In some embodiments, the event tag is generated by: extracting event characteristics of each corpus text by using a machine learning model according to context information of each corpus text in the text to be processed; and marking the same event label for the corpus texts with the same event characteristics.
In some embodiments, the corpus text matched with the search text data is multiple, and the determining unit determines the relevant event of the search text data according to the event tags of the multiple matched corpus texts; the device also includes: and the generating unit is used for generating at least one item of space track information or time axis information of the related events according to the space-time labels of the plurality of matched corpus texts.
In some embodiments, the apparatus further comprises a display unit for performing at least one of the following steps: according to the spatial track information of the relevant events, marking and displaying the relevant events at corresponding positions on a map; or according to the space track information of the relevant event, determining a relevant area on the map, and displaying the time character information or the time shaft graphic information determined according to the time shaft information on the relevant area.
According to still further embodiments of the present disclosure, there is provided a text data search apparatus including: a memory; and a processor coupled to the memory, the processor configured to perform the search method of text data in any of the above embodiments based on instructions stored in the memory device.
According to still further embodiments of the present disclosure, there is provided a non-transitory computer-readable storage medium having stored thereon a computer program which, when executed by a processor, implements a search method of text data in any of the above embodiments.
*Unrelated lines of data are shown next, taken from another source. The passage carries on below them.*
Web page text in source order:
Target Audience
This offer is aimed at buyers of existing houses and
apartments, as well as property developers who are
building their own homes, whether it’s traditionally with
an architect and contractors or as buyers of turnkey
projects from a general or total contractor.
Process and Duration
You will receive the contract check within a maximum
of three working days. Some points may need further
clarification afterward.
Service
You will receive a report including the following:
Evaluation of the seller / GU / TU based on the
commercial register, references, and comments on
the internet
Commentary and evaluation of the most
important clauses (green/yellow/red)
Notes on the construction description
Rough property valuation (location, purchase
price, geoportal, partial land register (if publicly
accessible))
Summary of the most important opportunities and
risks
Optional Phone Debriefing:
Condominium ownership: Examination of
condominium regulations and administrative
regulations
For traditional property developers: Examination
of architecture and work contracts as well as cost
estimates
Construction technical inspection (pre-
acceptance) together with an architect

In the embodiment, the relevance relation in the text data can be deeply mined by taking the space-time characteristics of the text data as a search basis, so that the accuracy of a search result is improved.
Drawings
The accompanying drawings, which are incorporated in and constitute a part of this specification, illustrate embodiments of the disclosure and together with the description, serve to explain the principles of the disclosure.
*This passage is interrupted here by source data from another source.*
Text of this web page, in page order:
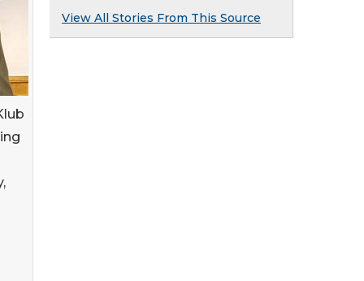
View All Stories From This Source
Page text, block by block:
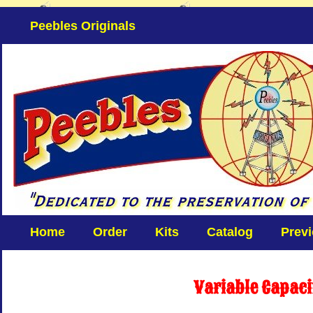
Peebles Originals
Home Order Kits Catalog
Variable

The present disclosure can be more clearly understood from the following detailed description with reference to the accompanying drawings, in which:
FIG. 1 illustrates a flow diagram of some embodiments of a method of searching for textual data of the present disclosure;
FIG. 2 illustrates a flow diagram of some embodiments of step 120 in FIG. 1;
FIG. 3 illustrates a schematic diagram of some embodiments of a method of searching for textual data of the present disclosure;
FIG. 4 shows a schematic diagram of further embodiments of a method of searching for textual data of the present disclosure;
FIG. 5 illustrates a block diagram of some embodiments of a search apparatus of text data of the present disclosure;
FIG. 6 shows a block diagram of further embodiments of a search apparatus for text data of the present disclosure;
fig. 7 shows a block diagram of further embodiments of a device for searching text data according to the present disclosure.
Detailed Description
Various exemplary embodiments of the present disclosure will now be described in detail with reference to the accompanying drawings. It should be noted that: the relative arrangement of the components and steps, the numerical expressions, and numerical values set forth in these embodiments do not limit the scope of the present disclosure unless specifically stated otherwise.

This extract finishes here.